Humans express seven genes in the CREB subfamily of the basic leucine zipper (bZIP) family of transcription factors. The seven CREB gene are identified as CREB1, CREB3, CREB5, and CREB3-like 1, 2, 3, and 4 (CREB3L1, CREB3L2, CREB3L3, and CREB3L4). The CREB3L3 encoded protein is commonly identified as CREBH. The CREB1 encoded proteins are most closely related in structure and function to two additional transcription factors called cAMP response element modulator (CREM) and activating transcription factor 1 (ATF-1). Another member of the activating transcription factor (ATF) family, ATF-4, was originally identified as CREB2.
CBP and p300 possess intrinsic histone acetyltransferase (HAT) activity that leads to relaxation of the chromatin structure near a NR target gene.

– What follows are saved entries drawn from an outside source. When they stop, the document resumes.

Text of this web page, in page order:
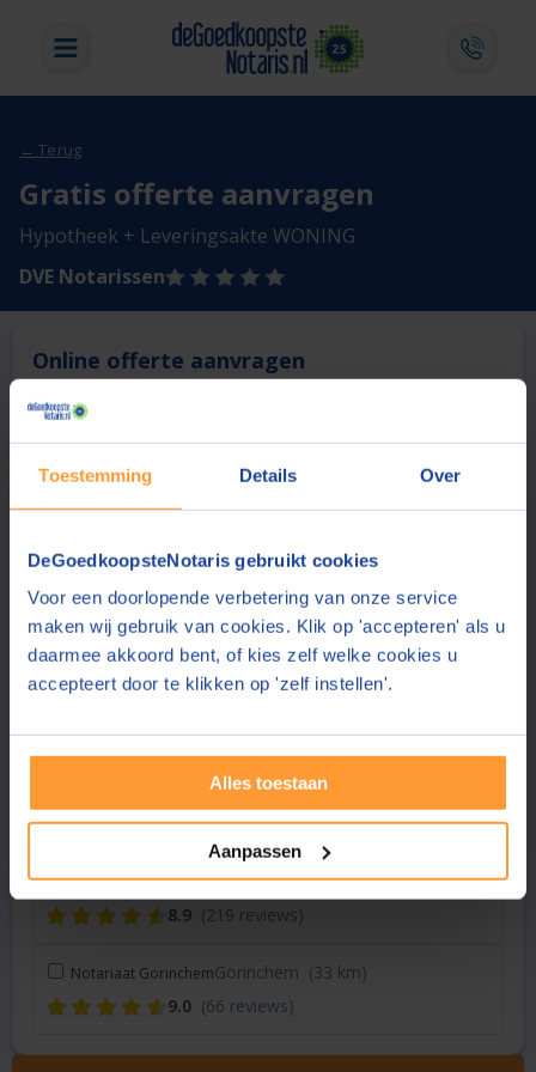
Toestemming Details Over
DeGoedkoopsteNotaris gebruikt cookies
Voor een doorlopende verbetering van onze service
maken wij gebruik van cookies. Klik op 'accepteren' als u
daarmee akkoord bent, of kies zelf welke cookies u
accepteert door te klikken op 'zelf instellen'.
Alles toestaan
Aanpassen
← Terug
Gratis offerte aanvragen
Hypotheek + Leveringsakte WONING
DVE Notarissen
Online offerte aanvragen
Deze notaris biedt momenteel niet de mogelijkheid online
1 Vergelijk en bespaar
Vraag een offerte aan bij een andere notaris in de buurt
Brouwers NotariskantoorAmersfoort (13 km)
8.7
(207 reviews)
Masmeijer Notariaat Bennekom
8.6 (62 reviews)
Smit & Moormann NotariaatWageningen
8.6 (34 reviews)
Notaris UnieAlmere (33 km)
8.9 (219 reviews)
Notariaat GorinchemGorinchem (33 km)
9.0 (66 reviews)

Other chromatin remodeling complexes, such as coactivator-associated arginine methyltransferase 1 (CARM1), can also stimulate gene transcription by NRs as well as other transcription factors in combination with the SRC family of coactivators.
In addition to acting a coactivators for NRs, the SRC family proteins also interact with many different types of transcription factors and potentiate their transcriptional activity. These include p53, signal transducers and activators of transcription (STATs), nuclear factor-κB (NF-κB), hypoxia-inducible factor 1 (HIF1), and hepatocyte nuclear factor-4 (HNF4) to name just a few. Several extracellular stimuli, such as growth factors and cytokines, that activate membrane-spanning signal transducing receptors, generating phosphorylation codes on SRCs that lead to increased coactivator affinity for the androgen receptor (AR), estrogen receptor-alpha (ERα), and progesterone receptor (PR).
Nuclear Receptor Corepressors
As a general rule it has been established that when nuclear receptors are free of activating ligand they preferentially interact with corepressor complexes to mediate transcriptional repression. Nuclear receptor corepressor 1 (NCoR1) and silencing mediator of retinoic and thyroid receptors (SMRT) are the most well-characterized NR corepressor complexes. The core NCoR/SMRT protein complex consists of NCoR/SMRT, transducin β-like 1/related 1 (TBL1/TBLR1), histone deacetylase 3 (HDAC3), and G-protein pathway suppressor 2 (GPS2). NCoR and SMRT serve as the docking sites for corepressor complex assembly. NCoR/SMRT bind NR and associate with each of the other complex subunits.
As discussed above, when the NR interacts with ligand, transcriptional activation results due to the ability of the NR-ligand complex to recruit coactivator proteins and displace corepressor proteins. Nuclear receptor corepressors can inhibit the transcriptional activity of most members of the NR superfamily. As always in biology, there are a few exceptions to the general rule of unliganded NR binding corepressors. These exceptions include LCoR (ligand-dependent nuclear-receptor corepressor), RIP140 (receptor-interacting protein-140) and REA (repressor of estrogen-receptor activity). These repressors bind to NR in a ligand-dependent manner and compete with coactivators by displacing them. In addition, there are several coregulatory factors, such as the ATP-dependent chromatin remodeling complexes SWI/SNF (switching of mating type/sucrose non-fermenting, chromatin remodeling complex), which have been shown to be involved in the regulation of both transcriptional activation and repression.